-- What needs to be done --
Omit every picture. Return all other data as it stands.

[Records — start]

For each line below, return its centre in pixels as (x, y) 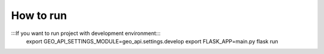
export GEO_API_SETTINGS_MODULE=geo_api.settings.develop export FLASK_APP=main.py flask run (152, 41)
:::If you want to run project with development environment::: (86, 33)
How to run (39, 15)
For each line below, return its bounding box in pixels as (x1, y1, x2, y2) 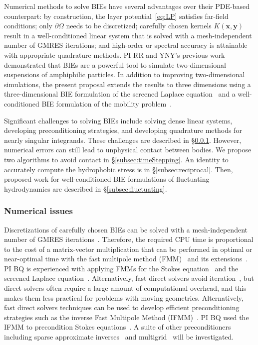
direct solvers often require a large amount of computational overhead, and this (4, 283, 247, 293)
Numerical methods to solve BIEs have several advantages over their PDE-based (4, 1, 250, 11)
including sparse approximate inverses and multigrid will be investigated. (4, 332, 234, 342)
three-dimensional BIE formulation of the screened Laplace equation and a (4, 89, 236, 99)
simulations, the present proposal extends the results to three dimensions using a (4, 79, 251, 89)
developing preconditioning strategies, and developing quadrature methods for (4, 125, 242, 135)
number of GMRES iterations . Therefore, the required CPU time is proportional (4, 234, 254, 244)
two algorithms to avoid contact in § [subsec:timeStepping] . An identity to (4, 154, 229, 164)
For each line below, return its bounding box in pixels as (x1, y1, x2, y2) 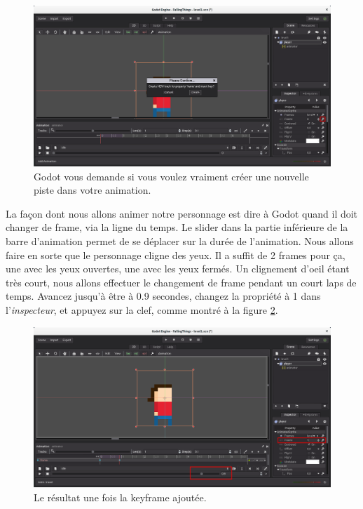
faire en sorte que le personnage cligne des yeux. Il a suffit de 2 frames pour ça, (6, 247, 345, 262)
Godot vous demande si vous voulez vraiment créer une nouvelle (34, 168, 309, 183)
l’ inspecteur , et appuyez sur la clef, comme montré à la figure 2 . (6, 302, 278, 317)
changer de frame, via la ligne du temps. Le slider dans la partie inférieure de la (6, 220, 348, 234)
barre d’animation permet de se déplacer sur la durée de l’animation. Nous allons (6, 233, 354, 248)
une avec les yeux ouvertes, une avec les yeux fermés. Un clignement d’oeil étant (6, 261, 350, 276)
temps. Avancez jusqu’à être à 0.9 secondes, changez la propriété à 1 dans (6, 289, 321, 303)
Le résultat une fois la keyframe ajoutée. (34, 490, 207, 505)
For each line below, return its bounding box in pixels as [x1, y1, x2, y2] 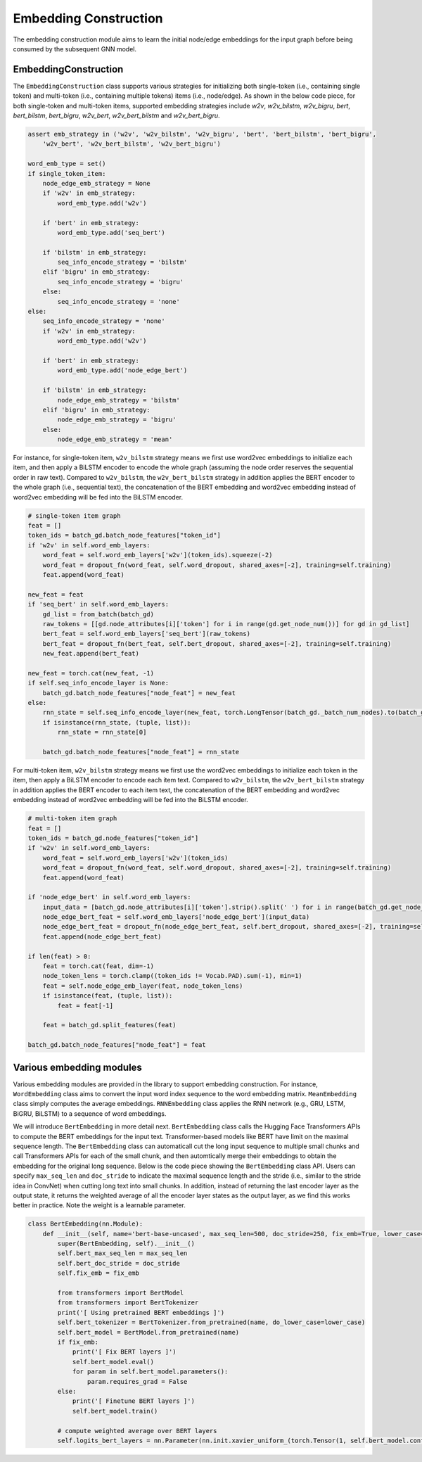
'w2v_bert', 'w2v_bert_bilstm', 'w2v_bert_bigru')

[Records — finish]

-- Solution for this exercise --
For each line below, return its centre in pixels as (x, y) 
export GEO_API_SETTINGS_MODULE=geo_api.settings.develop export FLASK_APP=main.py flask run (152, 41)
:::If you want to run project with development environment::: (86, 33)
How to run (39, 15)
For each line below, return its bounding box in pixels as (x1, y1, x2, y2) 
direct solvers often require a large amount of computational overhead, and this (4, 283, 247, 293)
Numerical methods to solve BIEs have several advantages over their PDE-based (4, 1, 250, 11)
including sparse approximate inverses and multigrid will be investigated. (4, 332, 234, 342)
three-dimensional BIE formulation of the screened Laplace equation and a (4, 89, 236, 99)
simulations, the present proposal extends the results to three dimensions using a (4, 79, 251, 89)
developing preconditioning strategies, and developing quadrature methods for (4, 125, 242, 135)
number of GMRES iterations . Therefore, the required CPU time is proportional (4, 234, 254, 244)
two algorithms to avoid contact in § [subsec:timeStepping] . An identity to (4, 154, 229, 164)
For each line below, return its bounding box in pixels as (x1, y1, x2, y2) 
faire en sorte que le personnage cligne des yeux. Il a suffit de 2 frames pour ça, (6, 247, 345, 262)
Godot vous demande si vous voulez vraiment créer une nouvelle (34, 168, 309, 183)
l’ inspecteur , et appuyez sur la clef, comme montré à la figure 2 . (6, 302, 278, 317)
changer de frame, via la ligne du temps. Le slider dans la partie inférieure de la (6, 220, 348, 234)
barre d’animation permet de se déplacer sur la durée de l’animation. Nous allons (6, 233, 354, 248)
une avec les yeux ouvertes, une avec les yeux fermés. Un clignement d’oeil étant (6, 261, 350, 276)
temps. Avancez jusqu’à être à 0.9 secondes, changez la propriété à 1 dans (6, 289, 321, 303)
Le résultat une fois la keyframe ajoutée. (34, 490, 207, 505)
For each line below, return its bounding box in pixels as [x1, y1, x2, y2] 
'w2v_bert', 'w2v_bert_bilstm', 'w2v_bert_bigru')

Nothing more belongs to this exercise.